**EXERCISE DETAILS**
Please reproduce the listing word for word. Pictures stay out.

**RECORDS FOR THIS TASK**

════

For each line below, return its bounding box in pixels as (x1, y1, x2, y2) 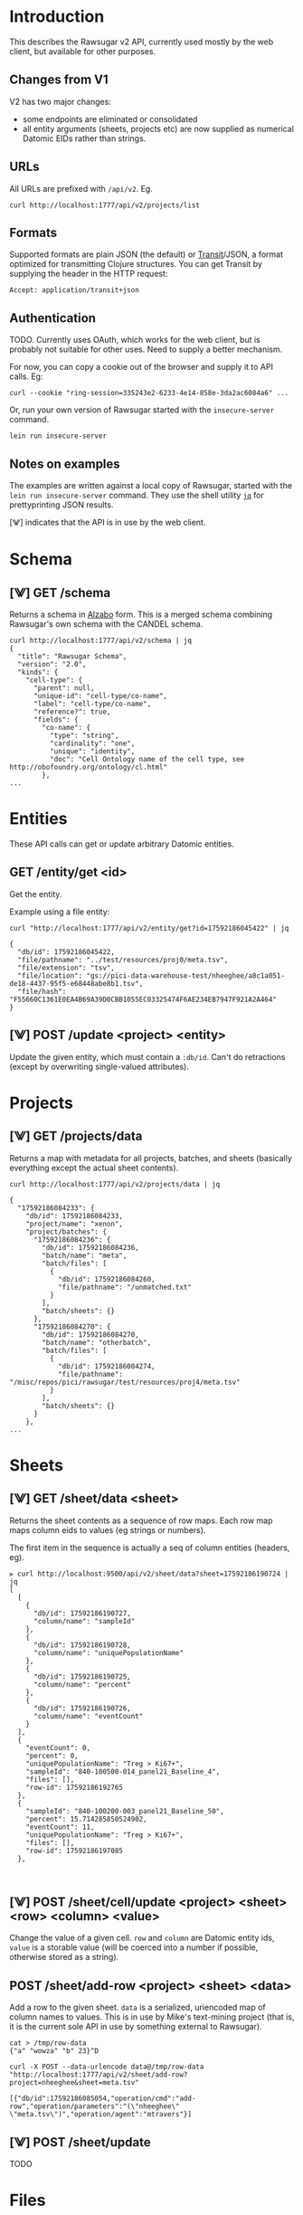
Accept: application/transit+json (9, 286, 140, 295)
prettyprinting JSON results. (9, 499, 114, 510)
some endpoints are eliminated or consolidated (22, 113, 198, 124)
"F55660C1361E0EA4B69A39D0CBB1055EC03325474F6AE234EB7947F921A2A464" (9, 995, 278, 1004)
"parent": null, (33, 684, 95, 693)
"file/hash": (17, 987, 67, 996)
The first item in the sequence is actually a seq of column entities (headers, (9, 1542, 290, 1553)
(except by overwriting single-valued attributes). (9, 1061, 190, 1072)
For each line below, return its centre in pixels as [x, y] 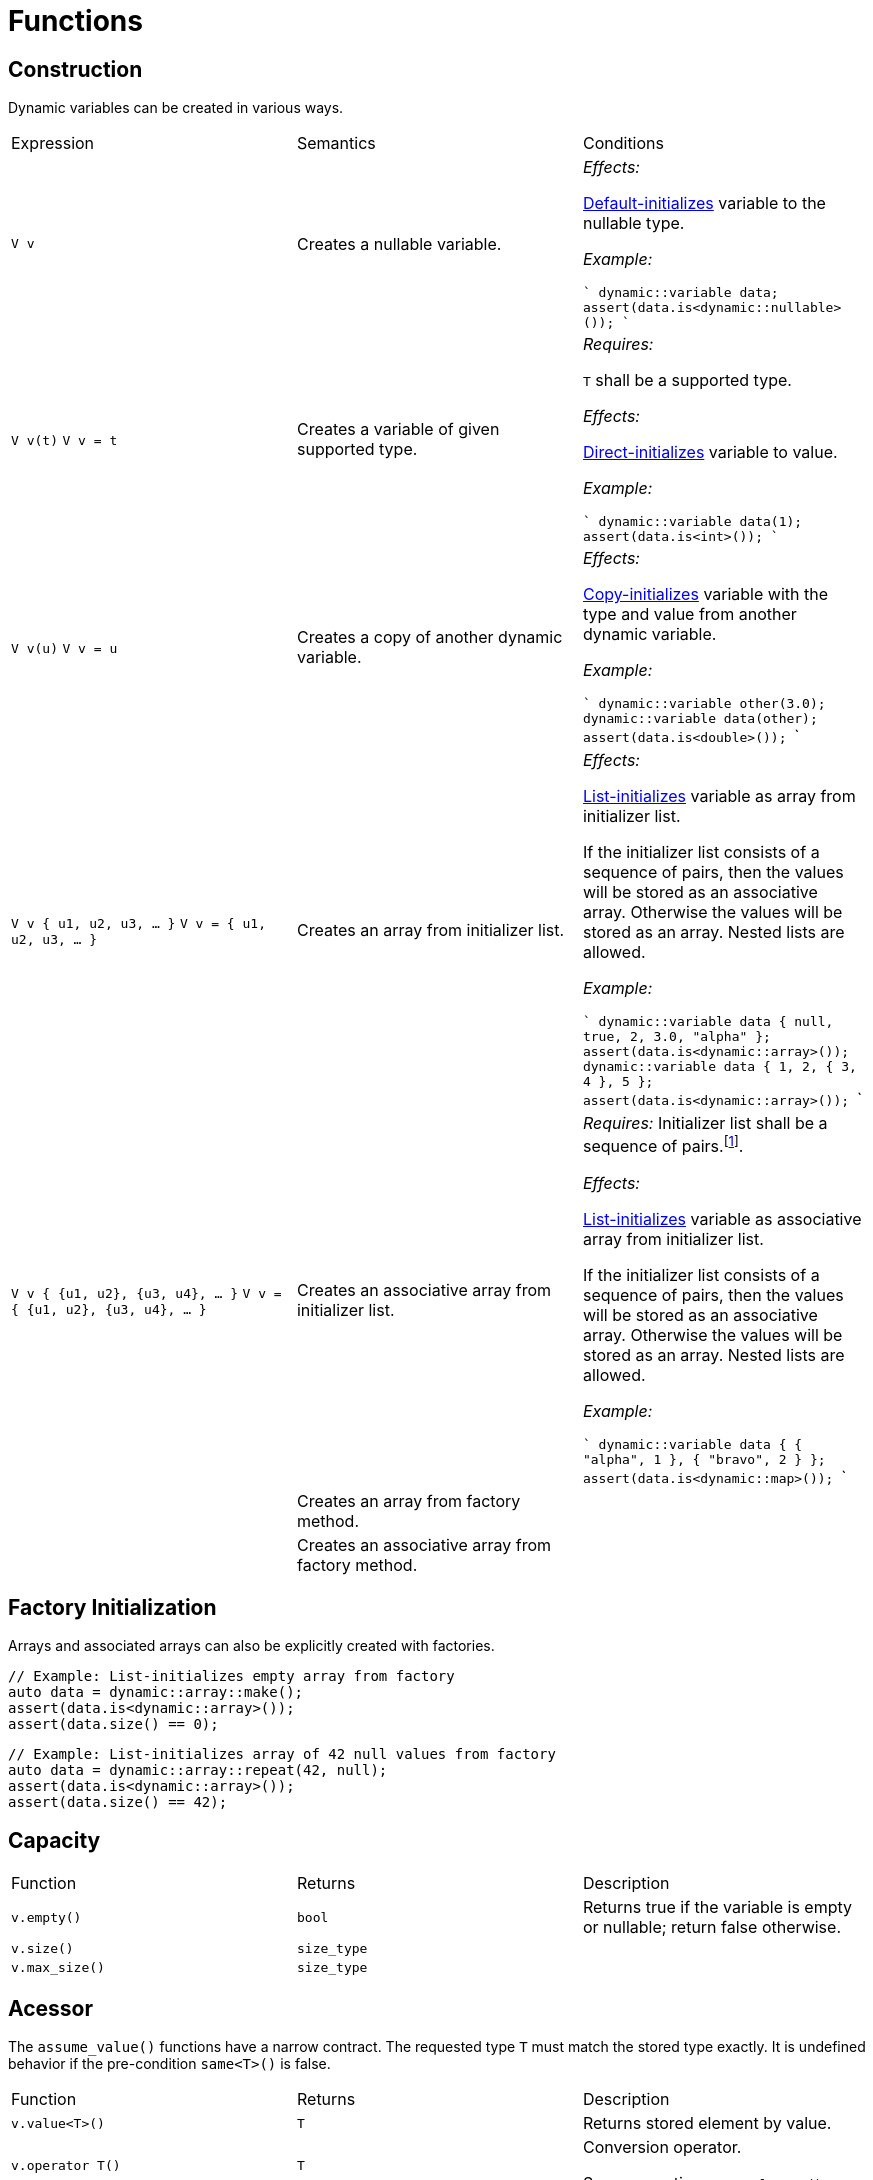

════

**EXERCISE SOLUTION**
For each line below, return its bounding box in pixels as (x1, y1, x2, y2) 
Accept: application/transit+json (9, 286, 140, 295)
prettyprinting JSON results. (9, 499, 114, 510)
some endpoints are eliminated or consolidated (22, 113, 198, 124)
"F55660C1361E0EA4B69A39D0CBB1055EC03325474F6AE234EB7947F921A2A464" (9, 995, 278, 1004)
"parent": null, (33, 684, 95, 693)
"file/hash": (17, 987, 67, 996)
The first item in the sequence is actually a seq of column entities (headers, (9, 1542, 290, 1553)
(except by overwriting single-valued attributes). (9, 1061, 190, 1072)
For each line below, return its centre in pixels as [x, y] 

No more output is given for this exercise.